There are integers $a, b,$ and $c,$ each greater than $1,$ such that

\[\sqrt[a]{N\sqrt[b]{N\sqrt[c]{N}}} = \sqrt[36]{N^{25}}\]

for all $N \neq 1$. What is $b$?

$\textbf{(A) } 2 \qquad \textbf{(B) } 3 \qquad \textbf{(C) } 4 \qquad \textbf{(D) } 5 \qquad \textbf{(E) } 6$

Solution

$\sqrt[a]{N\sqrt[b]{N\sqrt[c]{N}}}$ can be simplified to $N^{\frac{1}{a}+\frac{1}{ab}+\frac{1}{abc}}.$

The equation is then $N^{\frac{1}{a}+\frac{1}{ab}+\frac{1}{abc}}=N^{\frac{25}{36}}$ which implies that $\frac{1}{a}+\frac{1}{ab}+\frac{1}{abc}=\frac{25}{36}.$

$a$ has to be $2$ since $\frac{25}{36}>\frac{7}{12}$. $\frac{7}{12}$ is the result when $a, b,$ and $c$ are $3, 2,$ and $2$

$b$ being $3$ will make the fraction $\frac{2}{3}$ which is close to $\frac{25}{36}$.

Finally, with $c$ being $6$, the fraction becomes $\frac{25}{36}$. In this case $a, b,$ and $c$ work, which means that $b$ must equal $\boxed{\textbf{(B) } 3.}$~lopkiloinm

Solution 2

As above, notice that you get $\frac{1}{a}+\frac{1}{ab}+\frac{1}{abc}=\frac{25}{36}.$

Now, combine the fractions to get $\frac{bc+c+1}{abc}=\frac{25}{36}$.

WLOG, let $bc+c+1=25$ and $abc=36$.

From the first equation we get $c(b+1)=24$. Note also that from the second equation, $b$ and $c$ must both be factors of 36.

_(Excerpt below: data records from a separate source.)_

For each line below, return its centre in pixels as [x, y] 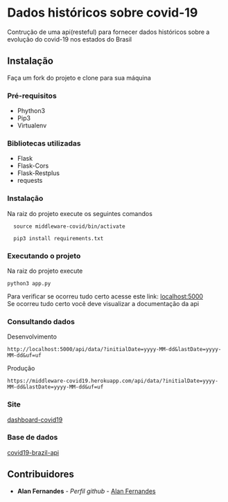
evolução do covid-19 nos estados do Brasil [70, 39]
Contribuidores [41, 475]
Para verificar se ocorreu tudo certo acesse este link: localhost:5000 [105, 296]
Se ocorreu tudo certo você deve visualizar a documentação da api [103, 303]
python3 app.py [29, 283]
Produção [21, 368]
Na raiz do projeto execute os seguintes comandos [80, 213]
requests [30, 181]
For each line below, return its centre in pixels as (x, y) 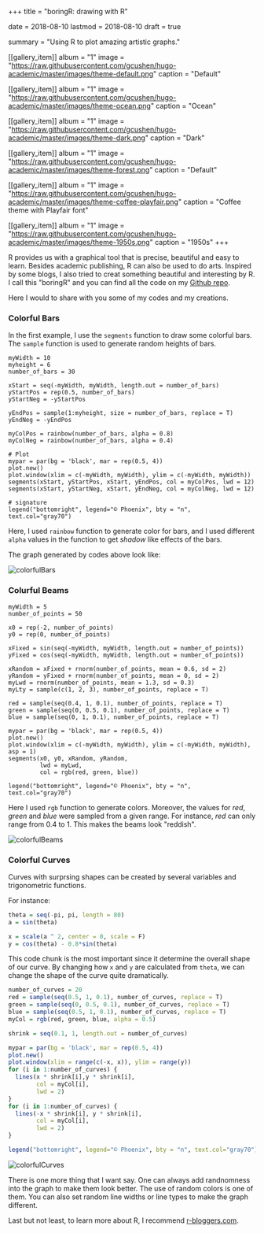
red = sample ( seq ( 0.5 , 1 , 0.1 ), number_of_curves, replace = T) (115, 998)
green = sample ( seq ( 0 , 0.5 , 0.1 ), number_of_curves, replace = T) (119, 1005)
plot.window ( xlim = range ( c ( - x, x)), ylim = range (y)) (100, 1062)
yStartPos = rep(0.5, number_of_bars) (71, 393)
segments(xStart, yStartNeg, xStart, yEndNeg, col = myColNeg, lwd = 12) (132, 489)
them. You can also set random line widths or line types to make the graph (128, 1197)
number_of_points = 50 (45, 613)
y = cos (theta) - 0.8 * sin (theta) (63, 944)
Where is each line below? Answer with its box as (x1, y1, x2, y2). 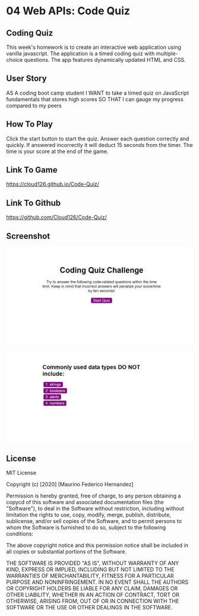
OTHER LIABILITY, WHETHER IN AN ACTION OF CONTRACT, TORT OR (6, 591, 179, 599)
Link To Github (6, 198, 61, 208)
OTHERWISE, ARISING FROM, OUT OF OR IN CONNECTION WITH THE (6, 598, 179, 605)
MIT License (6, 469, 37, 477)
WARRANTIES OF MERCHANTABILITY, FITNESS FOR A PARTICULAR (6, 573, 174, 580)
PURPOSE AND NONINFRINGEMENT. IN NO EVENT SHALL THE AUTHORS (6, 579, 189, 586)
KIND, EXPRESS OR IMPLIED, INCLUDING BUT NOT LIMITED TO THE (6, 566, 175, 573)
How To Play (6, 119, 53, 129)
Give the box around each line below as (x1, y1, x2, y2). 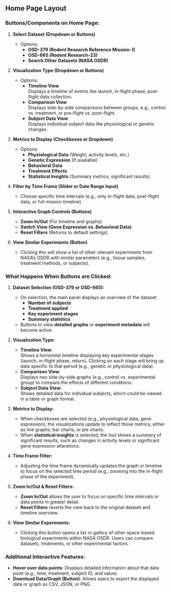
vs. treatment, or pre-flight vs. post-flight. (28, 110, 116, 116)
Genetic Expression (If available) (28, 157, 98, 163)
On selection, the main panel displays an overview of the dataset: (20, 294, 158, 300)
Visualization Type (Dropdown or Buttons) (12, 67, 104, 73)
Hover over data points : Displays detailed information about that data (12, 565, 159, 571)
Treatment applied (28, 305, 68, 311)
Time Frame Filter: (12, 453, 53, 459)
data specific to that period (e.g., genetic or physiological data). (20, 363, 155, 369)
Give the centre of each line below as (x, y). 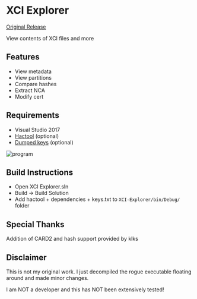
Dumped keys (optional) (44, 142)
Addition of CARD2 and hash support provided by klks (72, 239)
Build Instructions (40, 172)
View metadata (33, 71)
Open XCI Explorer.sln (42, 187)
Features (23, 57)
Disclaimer (26, 257)
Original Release (26, 27)
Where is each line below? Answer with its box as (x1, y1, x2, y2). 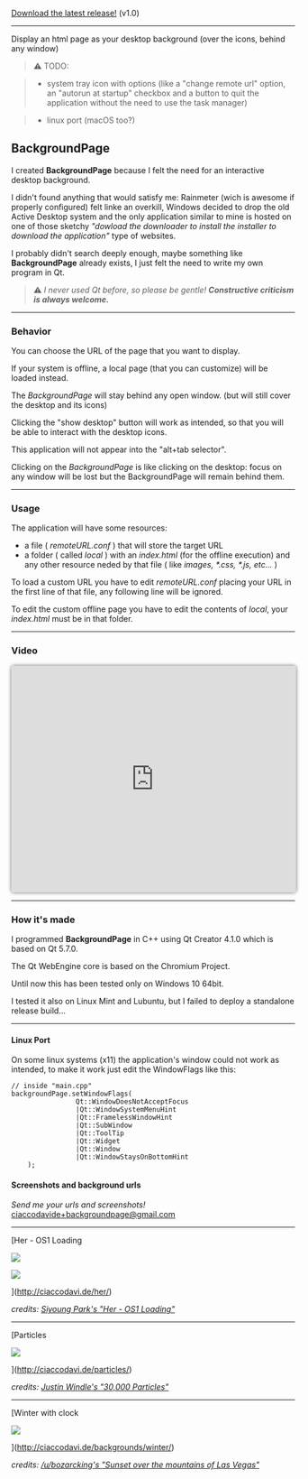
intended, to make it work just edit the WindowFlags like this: (11, 1064, 236, 1075)
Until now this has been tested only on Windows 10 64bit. (11, 978, 224, 989)
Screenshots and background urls (11, 1179, 141, 1190)
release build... (11, 1005, 67, 1016)
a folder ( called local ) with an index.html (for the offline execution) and (23, 550, 291, 560)
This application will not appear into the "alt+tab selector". (11, 444, 227, 455)
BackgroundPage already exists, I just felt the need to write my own (11, 257, 264, 268)
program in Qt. (11, 266, 65, 278)
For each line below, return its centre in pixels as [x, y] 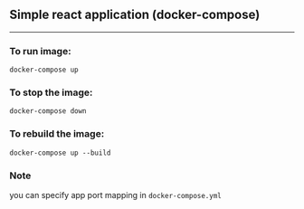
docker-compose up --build [60, 153]
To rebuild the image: [57, 134]
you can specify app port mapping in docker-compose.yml [115, 195]
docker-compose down [48, 111]
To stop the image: [51, 92]
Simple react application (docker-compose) [135, 15]
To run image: [40, 51]
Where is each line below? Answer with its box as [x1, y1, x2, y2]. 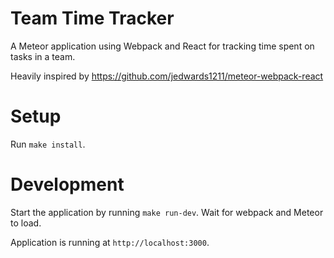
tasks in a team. [10, 50, 76, 62]
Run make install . [10, 138, 86, 150]
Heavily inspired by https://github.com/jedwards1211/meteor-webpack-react [10, 70, 324, 82]
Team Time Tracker [10, 7, 175, 30]
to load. [10, 217, 42, 229]
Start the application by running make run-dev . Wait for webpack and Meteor [10, 206, 324, 218]
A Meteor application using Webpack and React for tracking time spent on [10, 40, 315, 52]
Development [10, 173, 125, 196]
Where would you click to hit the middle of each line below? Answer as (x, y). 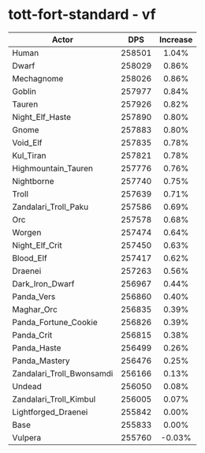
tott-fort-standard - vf (82, 15)
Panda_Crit (32, 335)
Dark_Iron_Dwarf (43, 283)
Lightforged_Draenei (50, 412)
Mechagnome (38, 78)
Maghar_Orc (35, 309)
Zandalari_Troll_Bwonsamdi (63, 373)
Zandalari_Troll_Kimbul (54, 399)
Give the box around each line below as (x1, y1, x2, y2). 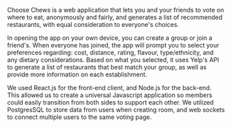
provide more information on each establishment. (7, 70, 147, 78)
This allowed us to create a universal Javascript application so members (7, 91, 213, 99)
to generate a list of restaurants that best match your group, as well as (7, 63, 207, 71)
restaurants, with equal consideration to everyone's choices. (7, 21, 180, 28)
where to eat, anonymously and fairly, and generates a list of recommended (7, 13, 223, 21)
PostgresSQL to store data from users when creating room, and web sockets (7, 106, 225, 114)
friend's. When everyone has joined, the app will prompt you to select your (7, 41, 220, 49)
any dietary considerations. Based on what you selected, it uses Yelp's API (7, 56, 220, 64)

After some trial and error we find that $c=6$ and $b=3$ works, with $a=2$. So our answer is $\boxed{\textbf{(B) } 3.}$

~Silverdragon

Edits by ~Snore

Solution 3

Collapsed, $\sqrt[a]{N\sqrt[b]{N\sqrt[c]{N}}} = \sqrt[abc]{N^{bc+c+1}}$. Comparing this to $\sqrt[36]{N^{25}}$, observe that $bc+c+1=25$ and $abc=36$. The first can be rewritten as $c(b+1)=24$. Then, $b+1$ has to factor into 24 while 1 less than that also must factor into 36. The prime factorizations are as follows $36=2^2 3^2$ and $24=2^33$. Then, $b=\boxed{\textbf{B)}3}$, as only 4 and 3 factor into 36 and 24 while being 1 apart.

~~BJHHar

See Also

2020 AMC 12A (ProblemsAnswer KeyResources)
Preceded by
Problem 12 		Followed by
Problem 14
1 2 3 4 5 6 7 8 9 10 11 12 13 14 15 16 17 18 19 20 21 22 23 24 25
All AMC 12 Problems and Solutions

These problems are copyrighted © by the Mathematical Association of America.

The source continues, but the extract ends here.